#### [Try it]
The listing that follows must be retyped in full, exactly.

#### [Data section]
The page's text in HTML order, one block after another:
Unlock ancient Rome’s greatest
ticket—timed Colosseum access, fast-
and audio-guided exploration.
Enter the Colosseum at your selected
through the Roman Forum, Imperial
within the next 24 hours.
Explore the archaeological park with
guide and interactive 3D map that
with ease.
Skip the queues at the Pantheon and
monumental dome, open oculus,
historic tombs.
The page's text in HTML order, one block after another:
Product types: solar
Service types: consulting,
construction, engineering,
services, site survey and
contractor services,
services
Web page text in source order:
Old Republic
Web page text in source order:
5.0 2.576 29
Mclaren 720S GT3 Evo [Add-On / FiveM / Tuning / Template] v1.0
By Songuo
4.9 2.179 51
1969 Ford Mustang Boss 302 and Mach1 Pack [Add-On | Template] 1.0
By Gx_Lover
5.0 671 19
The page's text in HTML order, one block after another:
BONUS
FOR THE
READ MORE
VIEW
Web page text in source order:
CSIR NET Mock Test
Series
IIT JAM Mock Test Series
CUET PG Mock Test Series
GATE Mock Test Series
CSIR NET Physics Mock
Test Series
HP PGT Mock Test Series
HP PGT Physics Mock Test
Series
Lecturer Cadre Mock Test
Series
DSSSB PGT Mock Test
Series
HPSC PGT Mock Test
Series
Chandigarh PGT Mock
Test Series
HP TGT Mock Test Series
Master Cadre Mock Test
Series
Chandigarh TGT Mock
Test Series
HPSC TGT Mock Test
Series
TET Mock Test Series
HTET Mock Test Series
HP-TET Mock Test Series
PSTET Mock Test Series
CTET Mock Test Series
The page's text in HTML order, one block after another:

#### [Solution for this task]
The page's text in HTML order, one block after another:
Unlock ancient Rome’s greatest
ticket—timed Colosseum access, fast-
and audio-guided exploration.
Enter the Colosseum at your selected
through the Roman Forum, Imperial
within the next 24 hours.
Explore the archaeological park with
guide and interactive 3D map that
with ease.
Skip the queues at the Pantheon and
monumental dome, open oculus,
historic tombs.
The page's text in HTML order, one block after another:
Product types: solar
Service types: consulting,
construction, engineering,
services, site survey and
contractor services,
services
Web page text in source order:
Old Republic
Web page text in source order:
5.0 2.576 29
Mclaren 720S GT3 Evo [Add-On / FiveM / Tuning / Template] v1.0
By Songuo
4.9 2.179 51
1969 Ford Mustang Boss 302 and Mach1 Pack [Add-On | Template] 1.0
By Gx_Lover
5.0 671 19
The page's text in HTML order, one block after another:
BONUS
FOR THE
READ MORE
VIEW
Web page text in source order:
CSIR NET Mock Test
Series
IIT JAM Mock Test Series
CUET PG Mock Test Series
GATE Mock Test Series
CSIR NET Physics Mock
Test Series
HP PGT Mock Test Series
HP PGT Physics Mock Test
Series
Lecturer Cadre Mock Test
Series
DSSSB PGT Mock Test
Series
HPSC PGT Mock Test
Series
Chandigarh PGT Mock
Test Series
HP TGT Mock Test Series
Master Cadre Mock Test
Series
Chandigarh TGT Mock
Test Series
HPSC TGT Mock Test
Series
TET Mock Test Series
HTET Mock Test Series
HP-TET Mock Test Series
PSTET Mock Test Series
CTET Mock Test Series
The page's text in HTML order, one block after another:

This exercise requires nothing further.